Ela virou-se para ele e disse;

- Pai, o Edinho não é mais nenhum bebê. Quantos anos ele tem ? Esse moleque já fala até em mulher, um dia ele vai ter que sair de casa.

- Não fale assim, ralhou ele.

- Tá bom.

E continuou:

- Não quero ouvir essas coisas, ele é o único filho homem que eu tenho, quero sempre a felicidades de vocês dois.

Ana se aproximou, passou a mão na cabeça do velho e,disse:

- Não fique assim, amanhã ele volta.

Ela afastou-se, foi até a cozinha e chamou dona Carmém, que trouxe um cafezinho ao velho.

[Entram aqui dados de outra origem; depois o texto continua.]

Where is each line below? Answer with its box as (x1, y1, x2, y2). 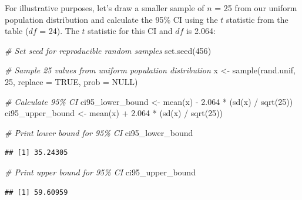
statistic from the (226, 13, 288, 25)
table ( (5, 25, 29, 37)
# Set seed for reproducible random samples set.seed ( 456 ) (5, 44, 212, 56)
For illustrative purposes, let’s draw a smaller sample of (5, 2, 204, 13)
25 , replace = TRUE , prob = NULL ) (5, 75, 138, 87)
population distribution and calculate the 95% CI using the (5, 13, 218, 25)
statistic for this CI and (88, 25, 173, 37)
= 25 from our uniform (214, 2, 297, 13)
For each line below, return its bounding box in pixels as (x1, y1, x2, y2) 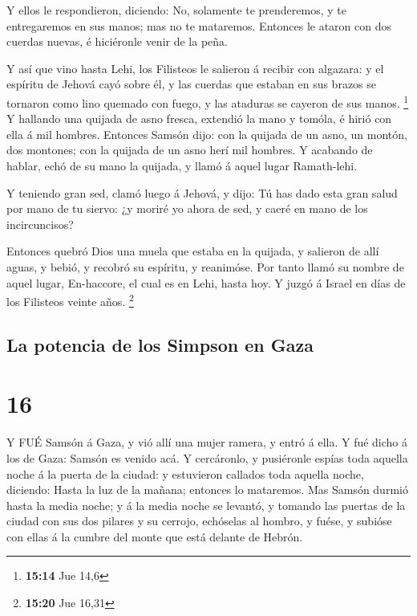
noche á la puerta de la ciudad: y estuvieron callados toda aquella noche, (6, 465, 364, 482)
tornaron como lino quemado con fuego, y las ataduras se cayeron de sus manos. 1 (6, 92, 409, 111)
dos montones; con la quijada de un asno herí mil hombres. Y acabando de (6, 141, 373, 158)
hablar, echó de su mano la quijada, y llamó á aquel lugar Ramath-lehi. (6, 157, 358, 173)
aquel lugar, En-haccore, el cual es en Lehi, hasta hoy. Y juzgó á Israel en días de (6, 274, 406, 291)
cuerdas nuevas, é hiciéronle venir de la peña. (6, 33, 228, 50)
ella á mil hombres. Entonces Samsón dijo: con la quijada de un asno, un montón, (6, 125, 407, 142)
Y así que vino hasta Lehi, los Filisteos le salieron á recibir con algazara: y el (6, 59, 384, 76)
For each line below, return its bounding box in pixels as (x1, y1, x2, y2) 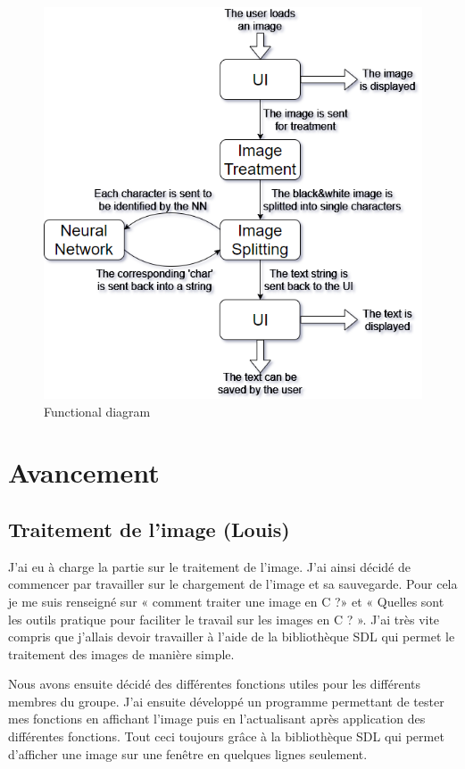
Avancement (8, 454, 160, 491)
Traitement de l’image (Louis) (8, 515, 290, 542)
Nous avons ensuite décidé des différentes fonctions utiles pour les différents (8, 674, 420, 693)
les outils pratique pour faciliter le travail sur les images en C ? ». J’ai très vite (8, 609, 440, 628)
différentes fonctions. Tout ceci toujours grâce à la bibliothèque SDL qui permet (8, 727, 444, 746)
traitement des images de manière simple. (8, 644, 235, 663)
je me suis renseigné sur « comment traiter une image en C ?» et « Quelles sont (8, 591, 444, 610)
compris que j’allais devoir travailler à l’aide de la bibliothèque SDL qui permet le (8, 627, 455, 646)
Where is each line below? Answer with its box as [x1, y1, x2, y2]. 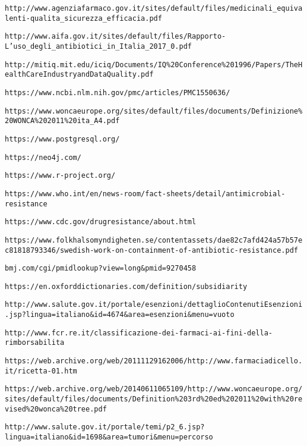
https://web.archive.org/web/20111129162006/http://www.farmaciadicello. [5, 357, 303, 366]
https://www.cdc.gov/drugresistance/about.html [5, 218, 197, 227]
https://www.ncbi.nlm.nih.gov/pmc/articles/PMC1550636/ [5, 88, 230, 97]
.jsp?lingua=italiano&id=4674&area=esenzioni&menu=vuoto [5, 310, 235, 319]
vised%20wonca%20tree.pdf [5, 404, 107, 413]
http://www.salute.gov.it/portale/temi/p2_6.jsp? [5, 423, 205, 432]
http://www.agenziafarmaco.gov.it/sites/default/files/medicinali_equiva [5, 4, 303, 12]
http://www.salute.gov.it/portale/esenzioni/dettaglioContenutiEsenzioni [5, 300, 303, 309]
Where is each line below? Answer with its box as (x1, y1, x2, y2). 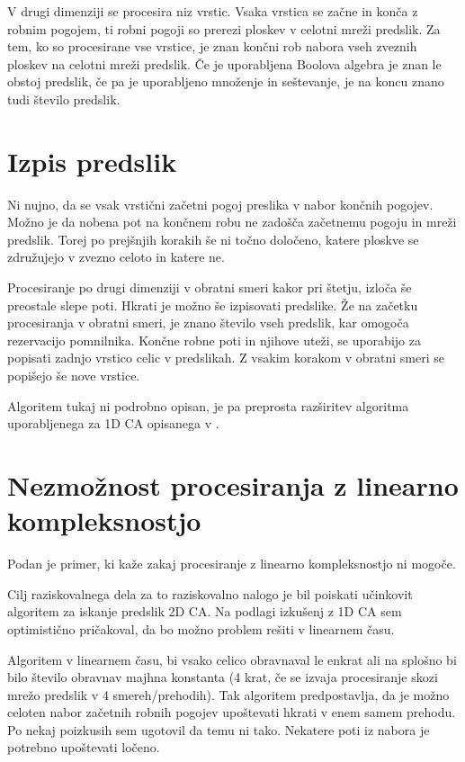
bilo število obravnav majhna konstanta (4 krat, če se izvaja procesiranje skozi (7, 668, 438, 686)
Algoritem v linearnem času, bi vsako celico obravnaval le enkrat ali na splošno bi (7, 650, 457, 668)
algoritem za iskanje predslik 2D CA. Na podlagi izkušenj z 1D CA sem (7, 602, 402, 621)
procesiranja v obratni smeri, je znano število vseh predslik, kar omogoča (7, 313, 409, 332)
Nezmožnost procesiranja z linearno (7, 467, 459, 503)
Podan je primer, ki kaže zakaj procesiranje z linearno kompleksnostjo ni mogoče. (7, 554, 456, 573)
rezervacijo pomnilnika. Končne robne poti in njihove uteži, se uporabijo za (7, 330, 421, 349)
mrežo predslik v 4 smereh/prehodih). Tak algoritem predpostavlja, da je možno (7, 685, 450, 704)

Após tomar o café, vestiu novamente a roupa de trabalho e disse as duas:

- Vou abrir a oficina.

- Vá, possa ser que lá, você distrai-se.

- É melhor para você, pai ?

Ele não respondeu mais nada, atravessou a rua, ergueu a pesada porta de ferro e, começou a mexer num carro velho que a dias estava ali a sua espera, para um concerto.

Na porta do salão, Lili cochixava:

- Está tudo esquisito na casa do bode velho, é um entra e sai depois que o moleque dele viajou, a Carmém nem coloca a cara na rua, o que será que está acontecendo ?

Joaninha, encosta em Lili e as duas ficam num empurra, empurra na porta, na ânsia de descobrir alguma coisa.

Faceiramente vem descendo escadaria abaixo Flávinho.

O rosto parece um facho de luz, cabelos encaracolados solto, brinco na  orelha  direita, uma tiara quase imperceptível, tênue, sutil, que prende a frente os cabelos, deixando a testa exposta.

Veste uma calça jeans delavrè, uma blusa azul marinho, sapatos esporte fino de couro marrom, meia azul marinho, no pulso um relógio de marca famosa e, no pescoço um colar de ouro branco e, no dedo um anel do mesmo metal, com uma pulseira reluzente e no rosto o óculos de aro vermelho.

Eis aí o galã.
- Ei, já vai heim ? diz Lili
- A senhora está aí ? respondeu ele.
- Claro filhote, aqui é o meu ponto de trabalho  e, boa viagem a você querido.
Ele a cumprimentou e, deu alguns passos adiante, parou um táxi, entrou e pediu que o levasse até a estação rodoviária.
Sentou no bando traseiro do veículo e ficou imaginando:
" Esta é  a minha chance de encostar aquele moleque na parede. Ou ele me encara desta vez ou nunca mais, vou ter que descobrir para que lugar eles irão e, dessa vez ele não se faça de besta.
O táxi estacionou na rodoviária, ele pagou a corrida, desceu do mesmo e sentou-se em um banco, a esperar o próximo ônibus.